Minha preferida? Beatrice. Ela era mais malvada que um gato com um morteiro enfiado
na bunda, e eu adorava. Ninguém mais falava comigo daquele jeito. Preciso de
pessoas que não tenham medo de me dizer a verdade. Você pode, mas não consegue,
e mesmo assim continuamos amigos.
Suspirei e fiz que sim com a cabeça, já entediada com o
discurso. Ele realmente adorava ouvir a própria voz.
Sterling jogou o jornal para mim, se inclinou por sobre a
mesa e abriu na parte dos classificados. Já havia círculos vermelhos na seção
de Ofertas de emprego.
— Separadora de correspondência — falei, lendo suas
sugestões. — McDonald’s. — Olhei para Sterling, e ele levantou as mãos. — Caixa
de banco. Estou falida, e você acha que é uma boa ideia uma viciada em maconha,
completamente dura, trabalhar num banco?
Ele deu de ombros, se levantou e foi em direção ao bar.
— Estou tentando. Você precisa de uma bebida.
— Recepcionista de hotel. Trabalhar à noite. Fazer check-in
e check-out de hóspedes, limpar algumas coisas e servir café da manhã. — Olhei
para Sterling. — Eles pagam quinze dólares a hora para as pessoas fazerem isso?
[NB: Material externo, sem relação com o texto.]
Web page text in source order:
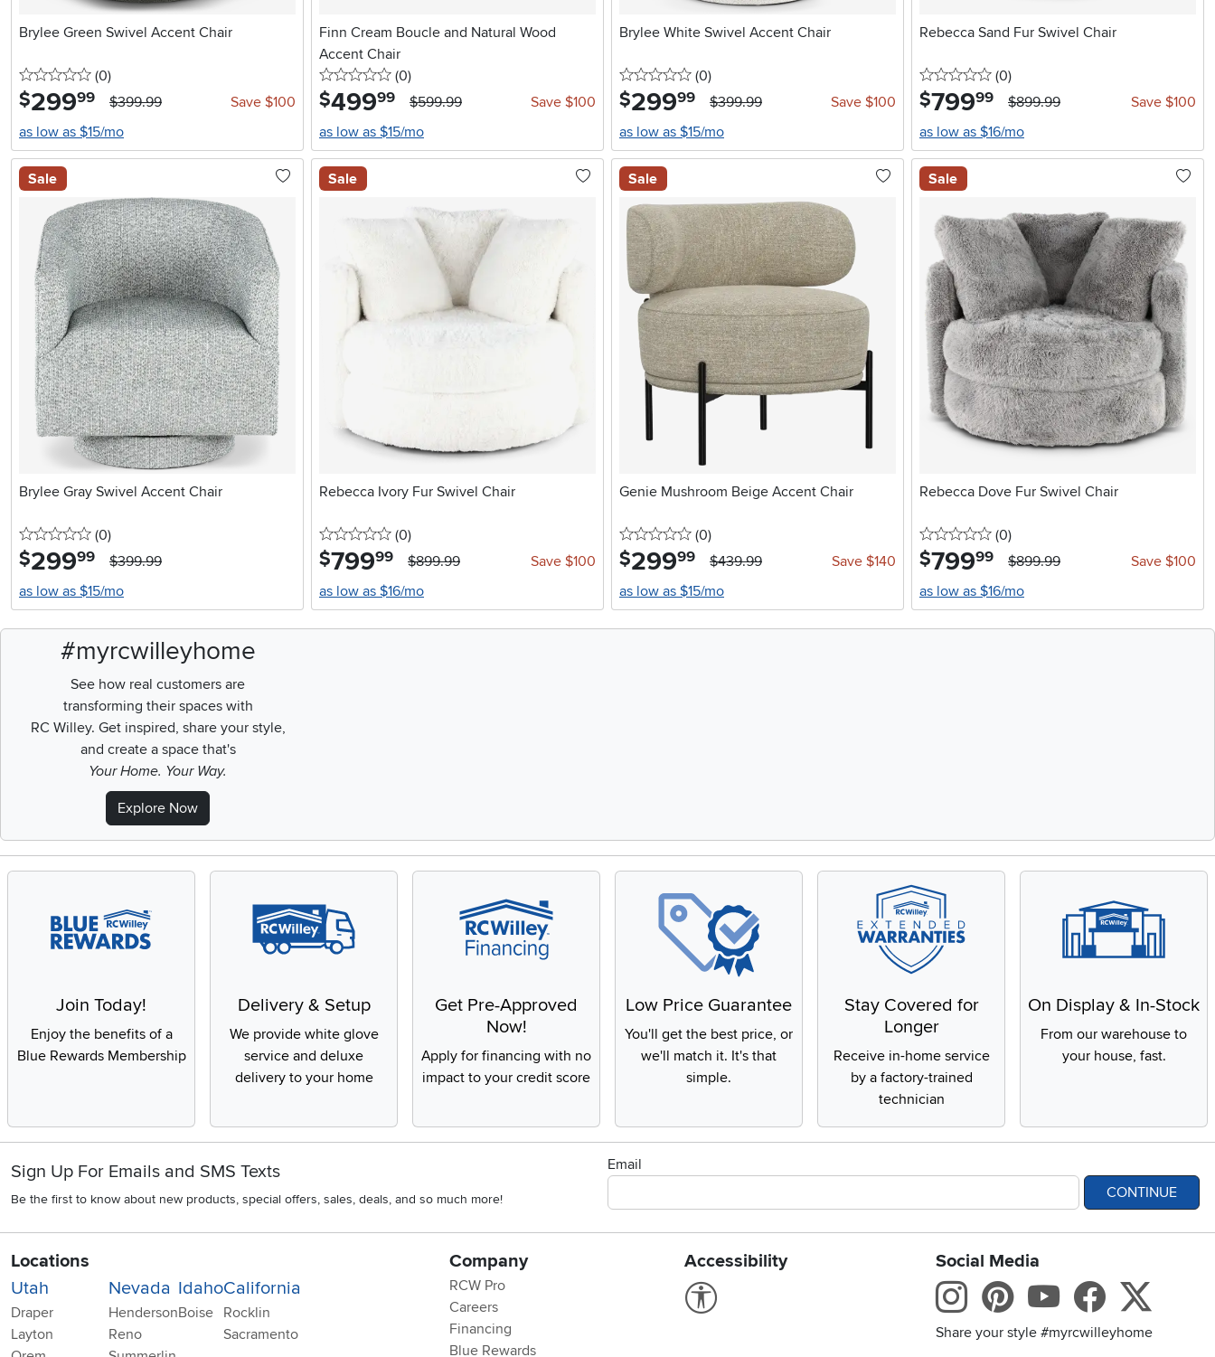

— É uma cidade turística. Eles não conseguem gente pra trabalhar
pelo salário mínimo, nem mesmo em empregos de salário mínimo. O custo de vida é
muito alto.
— Não tem mais nada?
— Assistente na revista local. — Sterling deu uma
risadinha. — Opinião das Montanhas — zombou ele. — Adivinha quem é o dono?
— Philip Edson? — bufei.
— Não, essa não é do seu pai. É o novo empreendimento de
J.W. Chadwick, proprietário do Turk. Ele não vai te contratar. Também tem um
emprego de garçonete no resort, mas você vai lidar com babacas como nós o dia
todo.
Cobri o rosto, deixando o jornal cair na mesa.
— É isso que eu ganho por me formar em algo que eu sabia
que era inútil. Eles me foderam. Meus pais me foderam.
— Você se fodeu. Não age como se não soubesse o que estava
fazendo.
Peguei uma nota de cem dólares amassada no bolso e a joguei
sobre a mesa.
— Isso é tudo que me resta.
— Eles te deixaram com cem dólares?
— Não, eles não me deixaram com nada. A Fin me deixou
oitocentos e quarenta dólares. Eu bebi tudo.
— Você não é só uma bêbada; é uma bêbada irresponsável.
Você merece isso.
— Eu te odeio.
Sterling piscou.
— Nah. Você me ama. Posso te dizer a verdade mais terrível,
ainda assim continuamos
amigos. É por isso que eu te amo. — E colocou um grande
copo de gim na minha frente. — Bebe. Temos um longo dia pela frente.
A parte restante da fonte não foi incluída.